+++ Task data +++

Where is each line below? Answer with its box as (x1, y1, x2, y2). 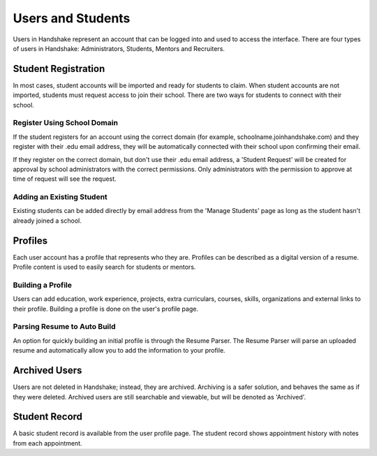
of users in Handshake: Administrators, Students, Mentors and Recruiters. (13, 44, 225, 52)
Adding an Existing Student (13, 192, 108, 202)
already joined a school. (13, 216, 82, 225)
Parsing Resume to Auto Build (13, 322, 116, 332)
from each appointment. (13, 439, 83, 447)
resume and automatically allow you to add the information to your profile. (13, 346, 226, 355)
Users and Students (13, 10, 131, 26)
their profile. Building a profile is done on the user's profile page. (13, 304, 199, 313)
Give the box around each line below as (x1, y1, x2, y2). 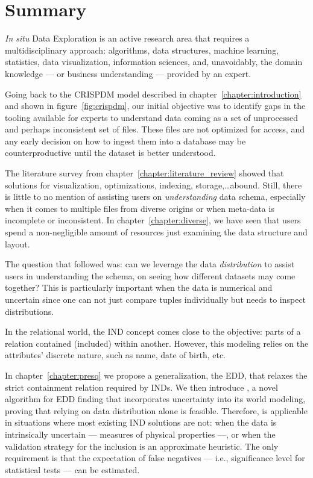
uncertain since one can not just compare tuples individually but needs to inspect (5, 293, 306, 305)
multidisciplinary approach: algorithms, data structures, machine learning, (5, 43, 279, 56)
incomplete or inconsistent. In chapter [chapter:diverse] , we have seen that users (5, 214, 301, 226)
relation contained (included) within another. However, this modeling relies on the (5, 337, 309, 349)
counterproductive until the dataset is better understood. (5, 146, 216, 159)
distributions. (5, 305, 54, 317)
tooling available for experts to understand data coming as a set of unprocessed (5, 111, 298, 123)
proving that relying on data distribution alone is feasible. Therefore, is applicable (5, 404, 308, 417)
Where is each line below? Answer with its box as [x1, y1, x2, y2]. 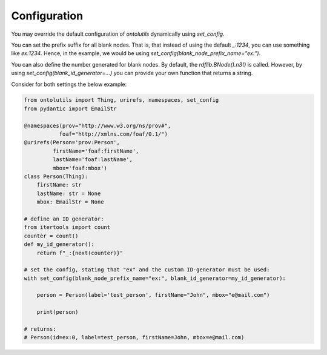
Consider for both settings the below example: [11, 81, 127, 88]
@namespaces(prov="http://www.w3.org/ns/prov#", [24, 122, 171, 129]
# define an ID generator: [24, 215, 104, 222]
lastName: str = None [36, 190, 101, 197]
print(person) [36, 309, 79, 316]
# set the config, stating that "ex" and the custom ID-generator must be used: [24, 267, 270, 273]
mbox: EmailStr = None [36, 199, 104, 205]
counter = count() [24, 232, 79, 239]
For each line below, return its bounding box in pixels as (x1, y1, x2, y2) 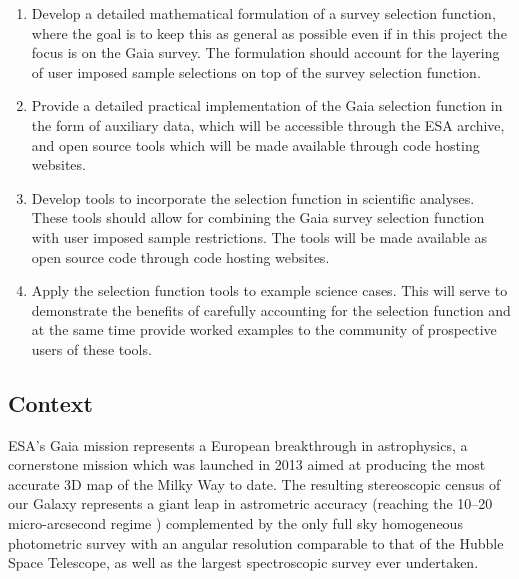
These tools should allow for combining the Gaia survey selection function (31, 207, 485, 228)
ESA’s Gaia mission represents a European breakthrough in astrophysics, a (8, 434, 468, 455)
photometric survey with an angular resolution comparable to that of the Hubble (8, 532, 504, 553)
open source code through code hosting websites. (31, 246, 330, 267)
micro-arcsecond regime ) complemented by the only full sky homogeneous (8, 513, 463, 534)
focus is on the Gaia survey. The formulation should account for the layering (31, 42, 500, 63)
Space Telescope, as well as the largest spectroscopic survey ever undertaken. (8, 552, 479, 573)
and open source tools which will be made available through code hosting (31, 134, 480, 155)
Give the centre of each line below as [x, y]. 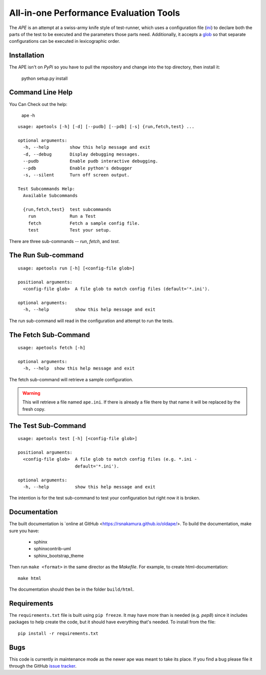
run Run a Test [62, 216]
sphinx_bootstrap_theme [59, 556]
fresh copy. [34, 409]
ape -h [28, 115]
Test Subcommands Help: [47, 189]
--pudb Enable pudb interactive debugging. [91, 161]
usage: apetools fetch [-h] [52, 348]
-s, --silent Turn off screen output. [76, 175]
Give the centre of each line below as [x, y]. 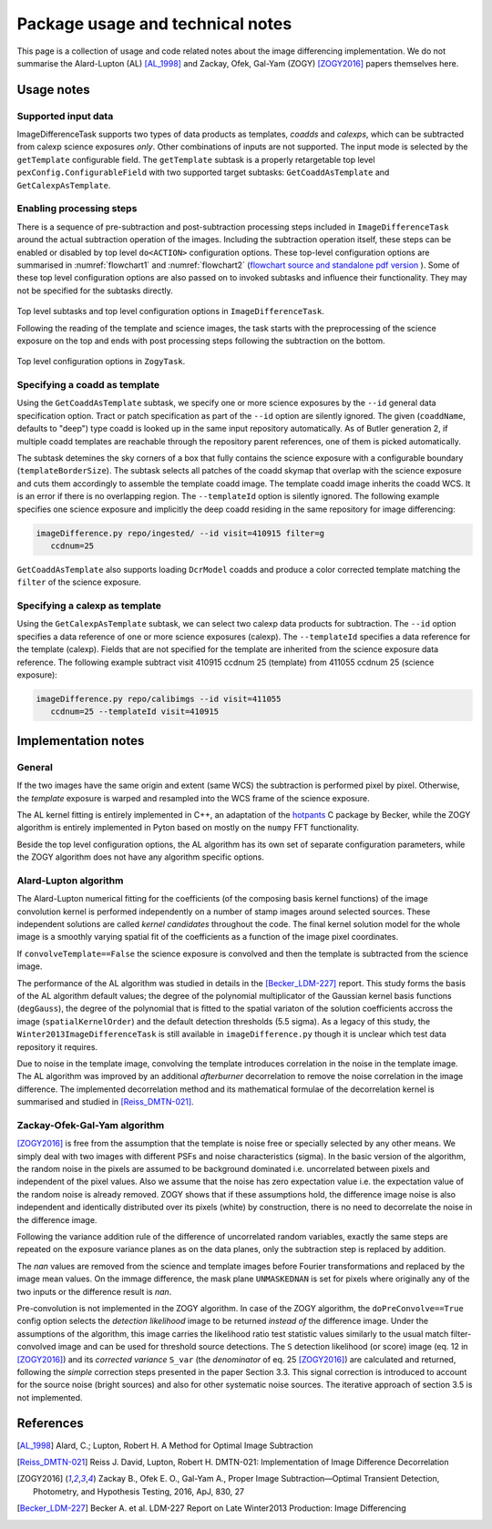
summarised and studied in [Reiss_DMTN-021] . [106, 1102]
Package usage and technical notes [154, 24]
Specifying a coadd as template [88, 385]
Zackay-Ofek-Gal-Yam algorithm [91, 1125]
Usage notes [53, 90]
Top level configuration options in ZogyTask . [101, 362]
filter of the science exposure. [79, 582]
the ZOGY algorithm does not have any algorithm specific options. [140, 857]
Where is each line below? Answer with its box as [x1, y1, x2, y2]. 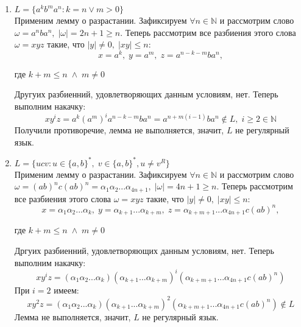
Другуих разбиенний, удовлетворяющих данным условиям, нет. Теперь [14, 88, 278, 100]
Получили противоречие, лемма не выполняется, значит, [14, 124, 224, 136]
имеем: [54, 283, 79, 296]
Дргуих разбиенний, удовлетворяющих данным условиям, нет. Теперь [14, 244, 274, 257]
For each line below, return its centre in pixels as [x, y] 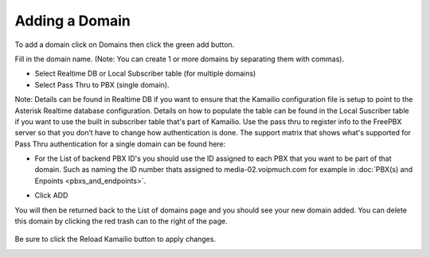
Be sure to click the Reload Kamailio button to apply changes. [115, 239]
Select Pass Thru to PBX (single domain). [102, 84]
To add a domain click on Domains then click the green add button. [125, 45]
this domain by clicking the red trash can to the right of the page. [121, 221]
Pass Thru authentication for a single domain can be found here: [120, 144]
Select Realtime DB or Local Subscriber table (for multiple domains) [145, 74]
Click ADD [51, 196]
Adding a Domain [73, 21]
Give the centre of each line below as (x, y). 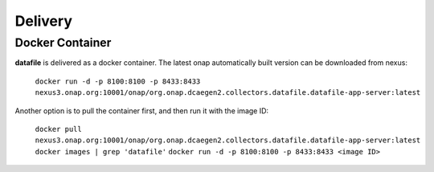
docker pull (58, 129)
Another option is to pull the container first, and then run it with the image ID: (142, 111)
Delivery (43, 21)
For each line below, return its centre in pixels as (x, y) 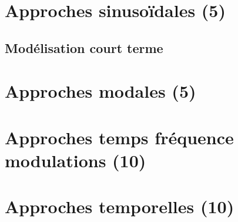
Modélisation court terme (84, 47)
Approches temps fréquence (119, 137)
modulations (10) (76, 160)
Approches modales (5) (100, 91)
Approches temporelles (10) (120, 206)

+++

Aim of the exercise: Write out the entries above in full and exactly; no pictures.

Exercise solution:
Where is each line below? Answer with its box as (x1, y1, x2, y2). 
of users in Handshake: Administrators, Students, Mentors and Recruiters. (13, 44, 225, 52)
Adding an Existing Student (13, 192, 108, 202)
already joined a school. (13, 216, 82, 225)
Parsing Resume to Auto Build (13, 322, 116, 332)
from each appointment. (13, 439, 83, 447)
resume and automatically allow you to add the information to your profile. (13, 346, 226, 355)
Users and Students (13, 10, 131, 26)
their profile. Building a profile is done on the user's profile page. (13, 304, 199, 313)
Give the box around each line below as (x1, y1, x2, y2). 
uncertain since one can not just compare tuples individually but needs to inspect (5, 293, 306, 305)
multidisciplinary approach: algorithms, data structures, machine learning, (5, 43, 279, 56)
incomplete or inconsistent. In chapter [chapter:diverse] , we have seen that users (5, 214, 301, 226)
relation contained (included) within another. However, this modeling relies on the (5, 337, 309, 349)
counterproductive until the dataset is better understood. (5, 146, 216, 159)
distributions. (5, 305, 54, 317)
tooling available for experts to understand data coming as a set of unprocessed (5, 111, 298, 123)
proving that relying on data distribution alone is feasible. Therefore, is applicable (5, 404, 308, 417)
Where is each line below? Answer with its box as [x1, y1, x2, y2]. 
Consider for both settings the below example: [11, 81, 127, 88]
@namespaces(prov="http://www.w3.org/ns/prov#", [24, 122, 171, 129]
# define an ID generator: [24, 215, 104, 222]
lastName: str = None [36, 190, 101, 197]
print(person) [36, 309, 79, 316]
# set the config, stating that "ex" and the custom ID-generator must be used: [24, 267, 270, 273]
mbox: EmailStr = None [36, 199, 104, 205]
counter = count() [24, 232, 79, 239]
For each line below, return its bounding box in pixels as (x1, y1, x2, y2) 
These tools should allow for combining the Gaia survey selection function (31, 207, 485, 228)
ESA’s Gaia mission represents a European breakthrough in astrophysics, a (8, 434, 468, 455)
photometric survey with an angular resolution comparable to that of the Hubble (8, 532, 504, 553)
open source code through code hosting websites. (31, 246, 330, 267)
micro-arcsecond regime ) complemented by the only full sky homogeneous (8, 513, 463, 534)
focus is on the Gaia survey. The formulation should account for the layering (31, 42, 500, 63)
Space Telescope, as well as the largest spectroscopic survey ever undertaken. (8, 552, 479, 573)
and open source tools which will be made available through code hosting (31, 134, 480, 155)
Give the centre of each line below as [x, y]. 
run Run a Test [62, 216]
sphinx_bootstrap_theme [59, 556]
fresh copy. [34, 409]
ape -h [28, 115]
Test Subcommands Help: [47, 189]
--pudb Enable pudb interactive debugging. [91, 161]
usage: apetools fetch [-h] [52, 348]
-s, --silent Turn off screen output. [76, 175]
Give the centre of each line below as [x, y]. 
summarised and studied in [Reiss_DMTN-021] . [106, 1102]
Package usage and technical notes [154, 24]
Specifying a coadd as template [88, 385]
Zackay-Ofek-Gal-Yam algorithm [91, 1125]
Usage notes [53, 90]
Top level configuration options in ZogyTask . [101, 362]
filter of the science exposure. [79, 582]
the ZOGY algorithm does not have any algorithm specific options. [140, 857]
Where is each line below? Answer with its box as [x1, y1, x2, y2]. 
Другуих разбиенний, удовлетворяющих данным условиям, нет. Теперь [14, 88, 278, 100]
Получили противоречие, лемма не выполняется, значит, [14, 124, 224, 136]
имеем: [54, 283, 79, 296]
Дргуих разбиенний, удовлетворяющих данным условиям, нет. Теперь [14, 244, 274, 257]
For each line below, return its centre in pixels as [x, y] 
Be sure to click the Reload Kamailio button to apply changes. [115, 239]
Select Pass Thru to PBX (single domain). [102, 84]
To add a domain click on Domains then click the green add button. [125, 45]
this domain by clicking the red trash can to the right of the page. [121, 221]
Pass Thru authentication for a single domain can be found here: [120, 144]
Select Realtime DB or Local Subscriber table (for multiple domains) [145, 74]
Click ADD [51, 196]
Adding a Domain [73, 21]
Give the centre of each line below as (x, y). 
docker pull (58, 129)
Another option is to pull the container first, and then run it with the image ID: (142, 111)
Delivery (43, 21)
For each line below, return its centre in pixels as (x, y) 
Modélisation court terme (84, 47)
Approches temps fréquence (119, 137)
modulations (10) (76, 160)
Approches modales (5) (100, 91)
Approches temporelles (10) (120, 206)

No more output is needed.